50/30/20- who else uses this macronutrient profile for cutting and what do you think

Mark Kerr said:
Yeah, I dont where I stand on the Keto-diet yet either. I am reading more and more articles that are saying people lose more weight (and fat) even with equal calories.Maybe Lyle could shed some more light onto the subject.

I already commented, most of the recent studies are poorly done, confuse water weight loss with true weight loss and are relying on self-reporting of food intake (which is notoriously unreliable). The weight loss tends to be massively variable as well. In one of the recently written about studies, obese kids were put on either a keto diet or a carb-based diet The average weight loss on keto was like double but the range was monstrous. One kid on keto only lost 2 lbs over 4 months, another lost nearly 50. The kids were supposedly eating like 800-1200 calories per day (not goddamn likely). When you look at averages, you lose the real facts. When you take out the three keto kids who lost a shitpile of weight, the differences almost disappear and the results are very comparable.

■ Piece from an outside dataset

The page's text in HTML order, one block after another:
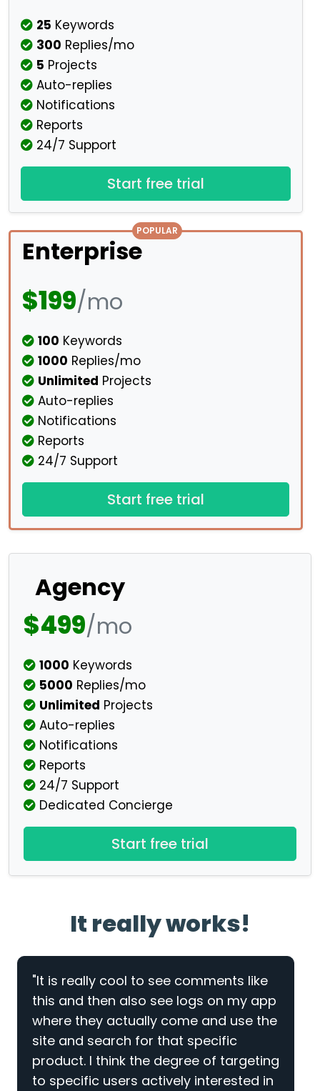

And, as i said, I've been getting feedback from people on keto diets for years, if there is an increased fat loss from being in ketosis, I haven't seen it to a huge degree.

Another huge confound in a lot of the studies is that protein intake is going up on the lowcarb groups. Saying it was the lowcarbs that caused the effect is fallacious, you're increasing protein at the same time. At least one researchers thinks the increase in protein is causing the real effects.

But once protein is set at adequate amounts (1 g/lb LBM or so), shuffling carbs and fat has more to do with controlling appetite than anything else in my experience.

I am thinking another reason studies say that Keto diets lose more fat is because you become glycogen depleted. So lets say you lose 5 lbs of glucose (from the muscle I mean), and keep all of your muscle tissue (the actual protein), scientists just might assume that 5lbs was fat (because you didnt lose muscle or bone tissue, so it came from somewhere). Could this be plausible Lyle, or am I just sounding like an uneducated moron?

A lot depends on how they do the measurement of weight or whatever. Glycogen depletion will show up as weight and LBM loss, not fat loss.

Sometimes I just think overall weight gain is purely thermodynamics (calorie in/calorie out), but how the weight is distributed (as muscle, fat, etc.) depends on macronutrient intake, hormone levels (test, estrogen, insulin, GH, thyroid, etc.), training and genetics. Is this the commonly held belief?

Yes, but a few things have to be met first.
The main one, IMO, is adequate protein intake. If you read articles by folks saying a calorie isn't a calorie, they invariably cite studies comparing low and high protein intakes. Those studies consistently show differences in body composition changes even if caloric iintake is the same. Well no shit.

Essential fatty acid intake is important too, studies comoparing low EFA intake to adequate EFA intake usually find better results with adequate EFA intake. Well no shit.

Once protein is set at adequate levels and you're getting sufficient EFA's and calories are controlled strictly, you tend to see minimal, if any differences, in shuffling carbs and fats around. At least not from a body composition standpoint.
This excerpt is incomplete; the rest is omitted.